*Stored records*
--- --- ---
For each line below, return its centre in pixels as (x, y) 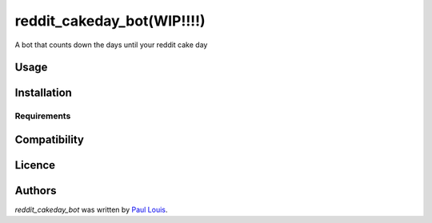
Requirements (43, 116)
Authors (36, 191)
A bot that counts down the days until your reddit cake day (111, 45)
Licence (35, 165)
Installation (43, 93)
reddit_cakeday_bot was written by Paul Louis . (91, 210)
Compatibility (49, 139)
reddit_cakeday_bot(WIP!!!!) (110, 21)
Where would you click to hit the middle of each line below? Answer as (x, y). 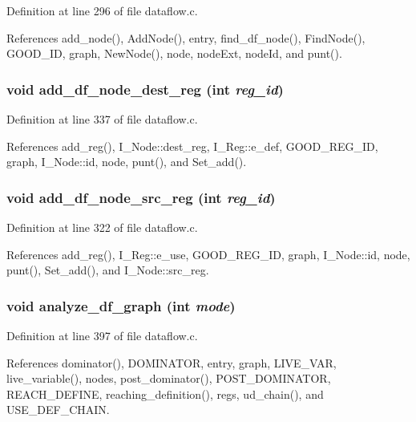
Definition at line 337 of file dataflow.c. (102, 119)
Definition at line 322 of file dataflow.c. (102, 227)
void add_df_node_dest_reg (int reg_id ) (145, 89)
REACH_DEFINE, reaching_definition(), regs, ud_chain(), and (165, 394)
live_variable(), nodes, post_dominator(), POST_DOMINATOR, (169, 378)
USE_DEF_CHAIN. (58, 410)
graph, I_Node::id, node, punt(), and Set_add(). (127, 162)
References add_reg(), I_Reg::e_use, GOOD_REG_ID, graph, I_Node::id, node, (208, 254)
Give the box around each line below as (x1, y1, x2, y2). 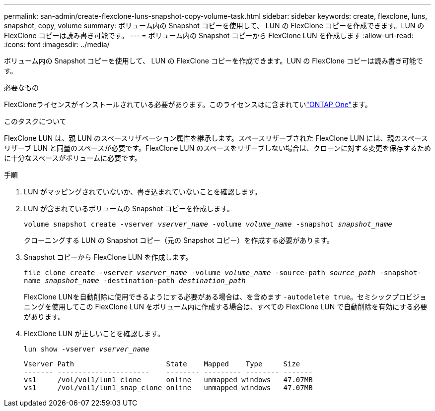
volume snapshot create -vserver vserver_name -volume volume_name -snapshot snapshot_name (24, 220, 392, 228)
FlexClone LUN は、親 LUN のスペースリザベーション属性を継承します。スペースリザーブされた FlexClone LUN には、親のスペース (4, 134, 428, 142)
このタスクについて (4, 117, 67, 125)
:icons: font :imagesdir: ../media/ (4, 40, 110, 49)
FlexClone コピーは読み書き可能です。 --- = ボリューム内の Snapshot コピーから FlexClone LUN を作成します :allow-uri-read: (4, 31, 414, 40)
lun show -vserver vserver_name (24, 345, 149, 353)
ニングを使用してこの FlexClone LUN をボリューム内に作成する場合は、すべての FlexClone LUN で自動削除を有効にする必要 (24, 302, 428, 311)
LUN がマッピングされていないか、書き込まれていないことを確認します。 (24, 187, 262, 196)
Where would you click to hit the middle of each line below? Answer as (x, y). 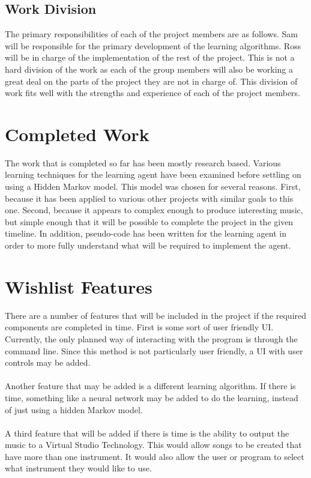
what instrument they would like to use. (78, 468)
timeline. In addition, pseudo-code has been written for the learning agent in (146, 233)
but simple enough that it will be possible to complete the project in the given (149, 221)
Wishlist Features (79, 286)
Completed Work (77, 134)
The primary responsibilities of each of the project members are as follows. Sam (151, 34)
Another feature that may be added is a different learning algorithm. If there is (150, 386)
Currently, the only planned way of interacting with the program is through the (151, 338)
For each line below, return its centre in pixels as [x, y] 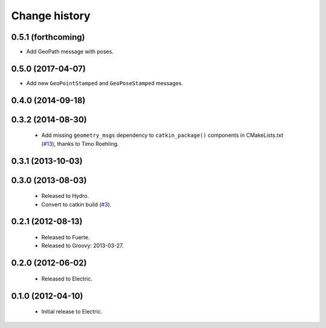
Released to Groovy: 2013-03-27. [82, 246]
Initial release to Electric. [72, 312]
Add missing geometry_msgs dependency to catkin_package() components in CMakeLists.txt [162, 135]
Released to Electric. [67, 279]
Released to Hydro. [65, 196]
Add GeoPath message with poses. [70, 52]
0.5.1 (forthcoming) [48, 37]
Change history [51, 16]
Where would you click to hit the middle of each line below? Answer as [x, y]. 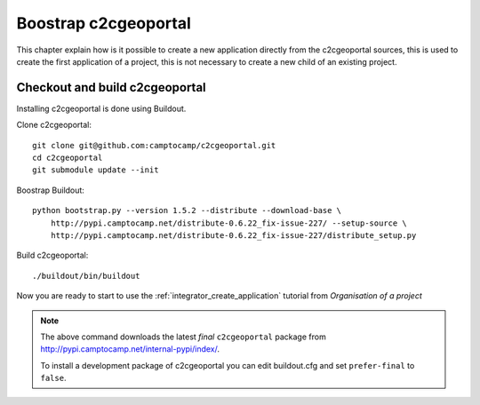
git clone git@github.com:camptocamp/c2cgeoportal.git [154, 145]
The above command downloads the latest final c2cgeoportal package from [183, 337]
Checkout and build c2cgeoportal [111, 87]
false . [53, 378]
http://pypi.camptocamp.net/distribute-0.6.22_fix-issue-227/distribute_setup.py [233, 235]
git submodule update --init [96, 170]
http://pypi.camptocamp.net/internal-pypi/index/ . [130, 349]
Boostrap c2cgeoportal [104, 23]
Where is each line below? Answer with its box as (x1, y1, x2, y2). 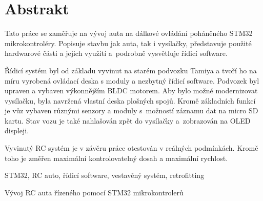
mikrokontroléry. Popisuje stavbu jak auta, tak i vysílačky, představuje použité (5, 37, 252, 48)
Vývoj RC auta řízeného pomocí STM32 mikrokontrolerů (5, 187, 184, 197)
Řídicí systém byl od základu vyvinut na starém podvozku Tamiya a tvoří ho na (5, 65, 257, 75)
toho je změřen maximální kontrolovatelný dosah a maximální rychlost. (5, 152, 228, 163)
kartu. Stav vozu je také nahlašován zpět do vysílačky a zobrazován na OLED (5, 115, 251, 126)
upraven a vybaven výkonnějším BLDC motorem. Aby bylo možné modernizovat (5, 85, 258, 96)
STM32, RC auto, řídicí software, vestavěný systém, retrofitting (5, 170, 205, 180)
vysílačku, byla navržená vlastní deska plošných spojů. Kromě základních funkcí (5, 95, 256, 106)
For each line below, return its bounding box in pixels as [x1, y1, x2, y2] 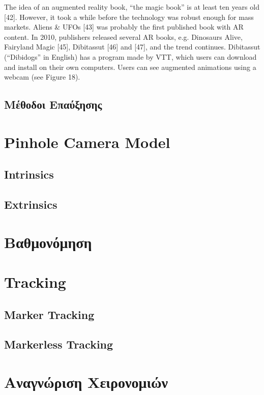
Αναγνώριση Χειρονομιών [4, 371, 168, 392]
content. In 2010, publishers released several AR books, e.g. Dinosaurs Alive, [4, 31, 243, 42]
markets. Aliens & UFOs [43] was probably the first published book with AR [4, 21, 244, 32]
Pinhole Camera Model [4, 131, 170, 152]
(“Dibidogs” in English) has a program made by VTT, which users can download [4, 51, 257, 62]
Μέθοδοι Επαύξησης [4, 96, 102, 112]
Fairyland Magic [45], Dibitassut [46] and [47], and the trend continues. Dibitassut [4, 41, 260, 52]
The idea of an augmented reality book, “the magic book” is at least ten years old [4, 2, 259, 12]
--- --- ---
*INSTRUCTIONS TO FOLLOW*
Your answer should be the lines above, from the line containing "Add missing geometry_msgs" up to and including the line containing "Change history [51, 16]", reproduced exactly and with nothing else.

*RESPONSE AREA*
Add missing geometry_msgs dependency to catkin_package() components in CMakeLists.txt [162, 135]
Released to Electric. [67, 279]
Released to Hydro. [65, 196]
Add GeoPath message with poses. [70, 52]
0.5.1 (forthcoming) [48, 37]
Change history [51, 16]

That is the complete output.